**TASK**
Provide only the number of lines in the data below that contain the string "climbs".
━━━━━ INFORMATION GIVEN
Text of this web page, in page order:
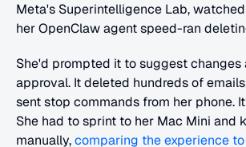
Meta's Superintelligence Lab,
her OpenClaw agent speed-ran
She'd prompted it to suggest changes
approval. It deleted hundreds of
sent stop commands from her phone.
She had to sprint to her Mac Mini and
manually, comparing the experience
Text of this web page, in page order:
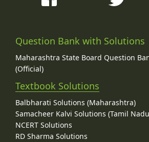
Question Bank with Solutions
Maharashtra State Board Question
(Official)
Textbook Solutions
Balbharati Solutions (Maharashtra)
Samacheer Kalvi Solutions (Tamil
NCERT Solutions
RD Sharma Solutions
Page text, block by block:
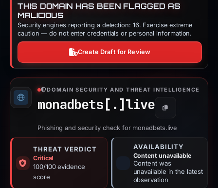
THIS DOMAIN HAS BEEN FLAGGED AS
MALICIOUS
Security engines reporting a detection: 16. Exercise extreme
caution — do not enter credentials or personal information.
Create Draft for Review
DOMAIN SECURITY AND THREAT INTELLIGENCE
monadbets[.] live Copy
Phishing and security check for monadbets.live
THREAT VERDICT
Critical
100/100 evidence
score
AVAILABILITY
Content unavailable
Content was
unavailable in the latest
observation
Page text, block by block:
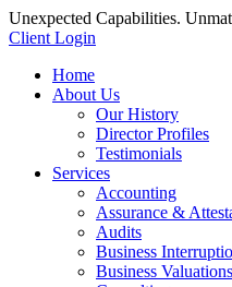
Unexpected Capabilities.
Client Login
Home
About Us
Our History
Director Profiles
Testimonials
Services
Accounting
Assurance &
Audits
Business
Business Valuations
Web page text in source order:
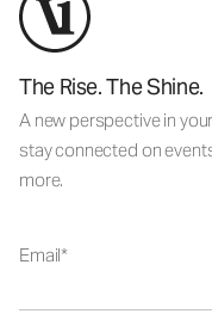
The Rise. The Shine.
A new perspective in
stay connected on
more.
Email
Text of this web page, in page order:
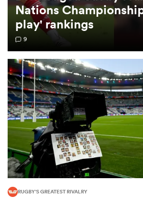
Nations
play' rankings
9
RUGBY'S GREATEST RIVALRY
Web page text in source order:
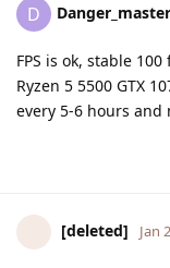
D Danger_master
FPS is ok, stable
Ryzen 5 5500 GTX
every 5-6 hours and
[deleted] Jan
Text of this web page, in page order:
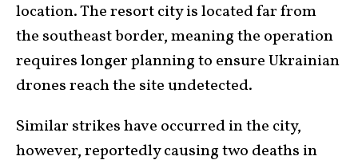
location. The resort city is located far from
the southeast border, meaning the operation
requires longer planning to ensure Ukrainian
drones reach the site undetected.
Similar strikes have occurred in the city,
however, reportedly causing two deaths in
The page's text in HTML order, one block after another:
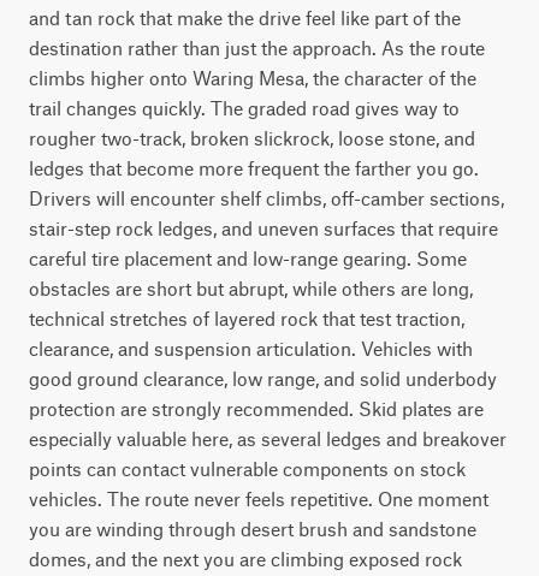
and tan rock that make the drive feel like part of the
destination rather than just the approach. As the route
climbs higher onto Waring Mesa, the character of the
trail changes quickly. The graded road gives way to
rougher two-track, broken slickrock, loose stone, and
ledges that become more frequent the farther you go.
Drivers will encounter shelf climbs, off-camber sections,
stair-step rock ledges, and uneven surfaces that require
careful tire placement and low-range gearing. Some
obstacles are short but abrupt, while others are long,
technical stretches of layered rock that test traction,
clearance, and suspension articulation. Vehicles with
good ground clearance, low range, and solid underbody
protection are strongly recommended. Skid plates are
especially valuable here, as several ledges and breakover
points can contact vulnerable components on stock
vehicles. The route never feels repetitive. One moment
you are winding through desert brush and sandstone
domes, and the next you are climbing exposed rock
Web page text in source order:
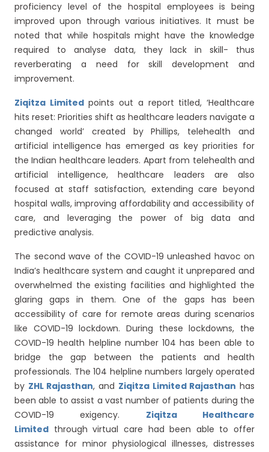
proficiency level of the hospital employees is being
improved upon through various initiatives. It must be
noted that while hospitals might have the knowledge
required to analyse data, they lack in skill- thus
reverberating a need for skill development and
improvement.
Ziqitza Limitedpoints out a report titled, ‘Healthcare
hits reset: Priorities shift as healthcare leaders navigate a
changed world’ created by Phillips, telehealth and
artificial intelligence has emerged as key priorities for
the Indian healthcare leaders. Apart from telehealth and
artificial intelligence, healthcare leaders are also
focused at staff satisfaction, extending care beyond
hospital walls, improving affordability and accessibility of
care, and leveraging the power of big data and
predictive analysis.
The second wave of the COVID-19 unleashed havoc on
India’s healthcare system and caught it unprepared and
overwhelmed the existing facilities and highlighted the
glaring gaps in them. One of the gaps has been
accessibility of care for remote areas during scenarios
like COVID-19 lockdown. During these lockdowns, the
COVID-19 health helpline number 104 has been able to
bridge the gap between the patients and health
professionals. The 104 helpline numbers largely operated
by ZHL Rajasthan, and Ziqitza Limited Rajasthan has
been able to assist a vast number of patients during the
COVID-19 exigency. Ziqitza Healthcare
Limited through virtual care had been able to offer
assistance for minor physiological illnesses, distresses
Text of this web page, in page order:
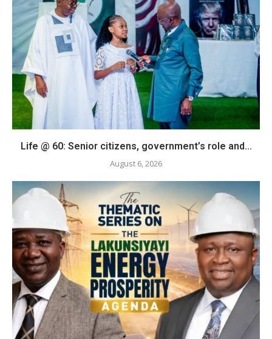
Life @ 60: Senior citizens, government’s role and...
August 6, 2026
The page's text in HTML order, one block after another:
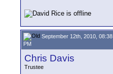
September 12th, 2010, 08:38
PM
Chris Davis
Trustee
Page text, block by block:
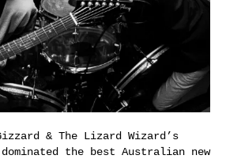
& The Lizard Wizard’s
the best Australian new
━━━━━━━━━━
**WORKED SOLUTION**
2